**TO DO:**
Below this line is the material. Write out only its lines from the one containing "(Old) Forum Comments (1)" through the one containing "Metro: Trust us", both kept, exactly.

**DATA FOR THIS EXERCISE:**
============================================================

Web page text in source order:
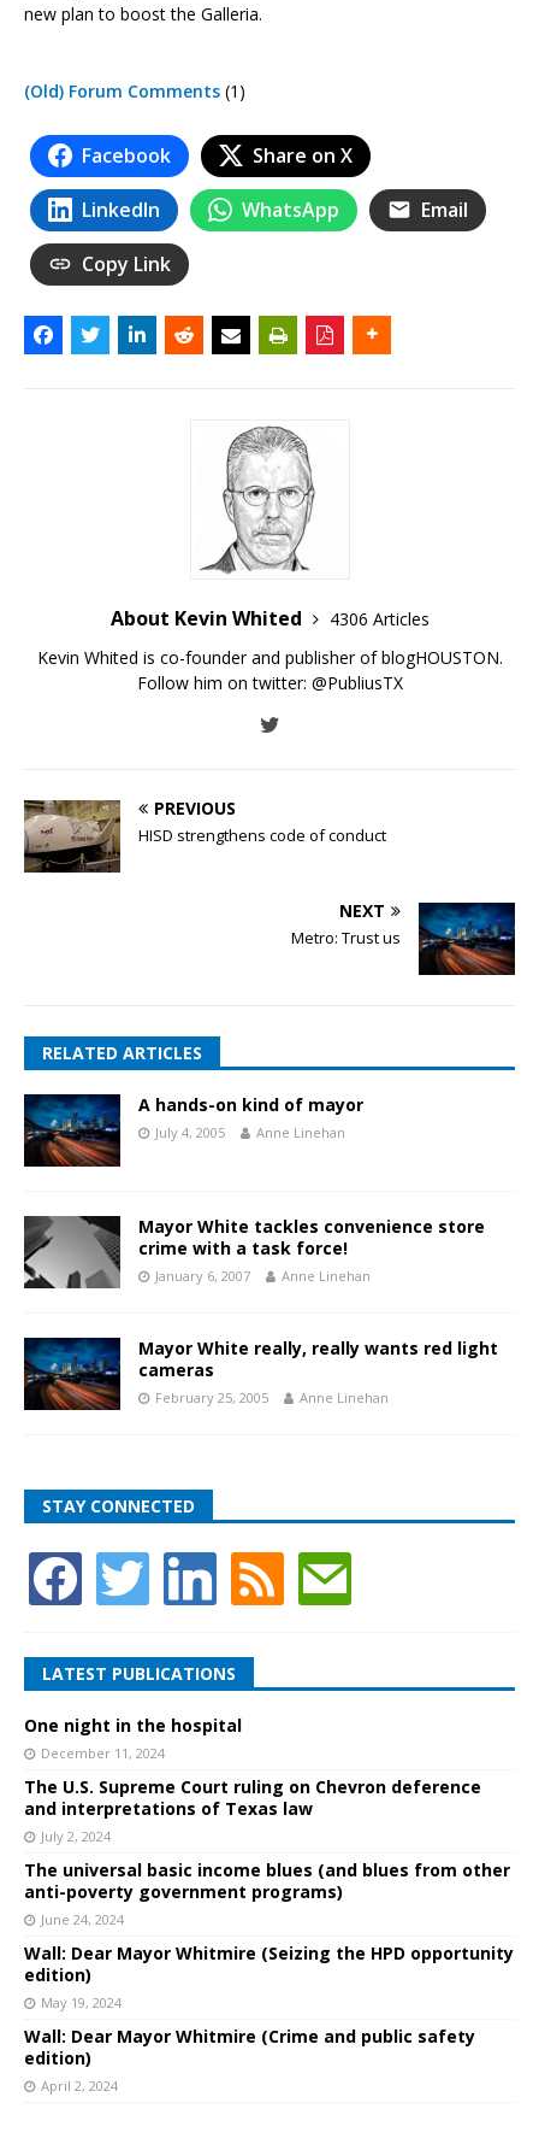
new plan to boost the Galleria.
(Old) Forum Comments (1)
Facebook Share on X
LinkedIn WhatsApp Email
Copy Link
About Kevin Whited
4306 Articles
Kevin Whited is co-founder and publisher of blogHOUSTON.
Follow him on twitter: @PubliusTX
PREVIOUS
HISD strengthens code of conduct
NEXT
Metro: Trust us
RELATED ARTICLES
A hands-on kind of mayor
July 4, 2005 Anne Linehan
Mayor White tackles convenience store
crime with a task force!
January 6, 2007 Anne Linehan
Mayor White really, really wants red light
cameras
February 25, 2005 Anne Linehan
STAY CONNECTED
LATEST PUBLICATIONS
One night in the hospital
December 11, 2024
The U.S. Supreme Court ruling on Chevron deference
and interpretations of Texas law
July 2, 2024
The universal basic income blues (and blues from other
anti-poverty government programs)
June 24, 2024
Wall: Dear Mayor Whitmire (Seizing the HPD opportunity
edition)
May 19, 2024
Wall: Dear Mayor Whitmire (Crime and public safety
edition)
April 2, 2024

============================================================

**WRITTEN REPLY:**
(Old) Forum Comments (1)
Facebook Share on X
LinkedIn WhatsApp Email
Copy Link
About Kevin Whited
4306 Articles
Kevin Whited is co-founder and publisher of blogHOUSTON.
Follow him on twitter: @PubliusTX
PREVIOUS
HISD strengthens code of conduct
NEXT
Metro: Trust us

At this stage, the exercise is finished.